第142話 文芸部紅葉デート

 僕は高校の文芸部長で、春日部さんは部員だった。

 僕は3年生で、彼女は1年後輩の2年生。

 文芸部員はふたりだけだった。


 ふたりとも、ノベルアッププラスという小説投稿サイトで自作の小説を発表していた。

 ノベルアッププラスでは、秋の5題小説マラソンという企画を開催していて、僕たちはそれに参加しながら、小説執筆の練習をしていた。

 今週が最後の5週目で、お題は『紅葉』だった。


 金曜日、僕たちは部室で缶コーヒーを飲みながら、会話をしていた。

「紅葉か……。春日部さん、書けそう?」

「うーん、ありふれた題材ですね。書けないことはないと思いますが、ありふれた新鮮味のない小説になってしまいそうです」

「そうなんだよね。僕もそんな感じ……」


 春日部さんは上目遣いに僕を見ながら、少しもじもじしていた。

「どうかした、春日部さん?」

「あの、先輩、明日紅葉を見に行ってみませんか? 実際に紅葉を見たら、よい小説が書けるかもしれません」

「ああ、それはいい思いつきだね。ちょうどいま、紅葉の季節だし」

 僕はさらっと答えたが、内心ではかなりドキッとしていた。

 春日部さんと紅葉を見に行く。それって、デートみたいじゃないか。


「先輩、石垣山はどうですか? 近場だし、スニーカーでも登れるお手軽な山らしいですよ。ふ、ふたりで行きませんか?」

 ふたり、という台詞が震えていた。

 やはりこれはデートのお誘いのようだ、と僕は思った。


 春日部さんは、ときどき僕の身体に軽く触れる。

 肩を叩いたり、ハイタッチを求めたり、腕を握ってきたりする。

 ハグされたこともある。文化祭で売り出した僕たちのつくった部誌が完売したときのことだ。

 そのとき、彼女は僕に気があるのかもしれない、と思った。


 彼女は黒縁の眼鏡をしていて、一見地味に見えるが、実は美人だ。

 目がぱっちりと大きくて、愛らしい顔立ちをしている。

 性格もよくて、真面目に小説執筆に取り組んでいるし、部長である僕の指示をしっかりと守ってくれる。

 熱心に部誌制作に取り組んでくれて、短編小説だけでなく、詩やエッセイも書いてくれる。

 彼女とふたりきりの部活動は、とても素敵だった。


 僕は春日部さんが好きだった。

 彼女も、僕を好きなのかもしれない。

 石垣山で彼女に告白しよう、と僕は決心した。

 

 土曜日、僕と春日部さんは高校の最寄りの駅のホームで待ち合わせをし、電車で石垣山駅に向かった。

 彼女は山歩きには不向きではないかと思うほどおしゃれをしていた。山へ行くのに、スカートを穿いていた。

 うわあ、春日部さん、かわいい……。

 僕は顔が熱くなってしまった。頬が紅潮しているかもしれない。恥ずかしい。


「か、かわいいね、その服」と僕は必死になって言った。

「あ、ありがとうございます。
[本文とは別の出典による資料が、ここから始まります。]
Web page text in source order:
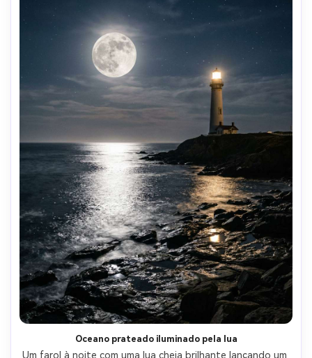
Oceano prateado iluminado pela lua
Um farol à noite com uma lua cheia brilhante lançando um
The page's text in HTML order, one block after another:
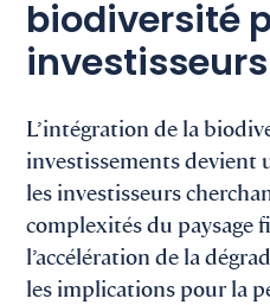
biodiversité
investisseurs
L’intégration de la
investissements devient
les investisseurs
complexités du paysage
l’accélération de la
les implications pour la

せ、先輩のファッションも格好いいですよ」と彼女は言ったが、そんなはずはない。

 僕は平凡なチェックのシャツとジーンズを着ているだけだった。


 石垣山はきれいに紅葉していた。

 僕たちは歩きやすい山道をゆっくりと登っていった。

「紅葉、美しいですね」と春日部さんが言った。

 僕は、紅葉より春日部さんの方が美しいよ、と言いそうになったが、そんな恥ずかしい台詞を実際に口に出せるわけもなく、「そうだね」とだけ答えた。
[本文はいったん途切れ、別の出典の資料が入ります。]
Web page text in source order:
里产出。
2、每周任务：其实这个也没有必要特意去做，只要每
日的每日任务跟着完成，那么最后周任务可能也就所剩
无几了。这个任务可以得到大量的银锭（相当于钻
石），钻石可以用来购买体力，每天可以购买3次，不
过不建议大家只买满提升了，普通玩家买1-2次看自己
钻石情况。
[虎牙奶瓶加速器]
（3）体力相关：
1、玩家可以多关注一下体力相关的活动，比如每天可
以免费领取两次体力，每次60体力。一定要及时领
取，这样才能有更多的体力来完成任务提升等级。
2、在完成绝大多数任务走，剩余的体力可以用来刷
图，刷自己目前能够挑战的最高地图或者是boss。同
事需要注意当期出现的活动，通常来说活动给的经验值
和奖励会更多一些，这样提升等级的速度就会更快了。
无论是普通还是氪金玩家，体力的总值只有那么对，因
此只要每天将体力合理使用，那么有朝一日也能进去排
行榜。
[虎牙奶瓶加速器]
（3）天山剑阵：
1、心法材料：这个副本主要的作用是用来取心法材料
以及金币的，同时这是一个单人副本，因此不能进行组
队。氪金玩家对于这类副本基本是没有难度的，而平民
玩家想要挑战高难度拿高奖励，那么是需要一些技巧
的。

 石垣山の山頂には、古い城の石垣が少しだけ残っている。

 僕たちはその石垣に腰掛け、周りに広がる赤い紅葉を眺めた。

 言え、告白するんだ、と僕は僕の心に命令した。しかし、「いい眺めだね。ノベルアッププラスのマラソン小説、書けるような気がしてきたよ」などと、どうでもいいことしか言うことができなかった。

 僕はいくじなしだ。


 そのとき、僕の気持ちを上向かせることが起こった。

 僕は手のひらを石垣の上に置いていたのだが、春日部さんの手が、そのうえに重ねられてきたのだ。

 彼女の手は少し汗ばんで、震えていた。

 僕は彼女の顔を見た。

 紅葉よりも真っ赤に染まっていた。


「好きだよ、春日部さん」

「わ、わたしも先輩が好きです……」


 僕は彼女と手を繋ぎながら下山した。

 紅葉なんて目に入らなくて、彼女の顔ばかり見ていた。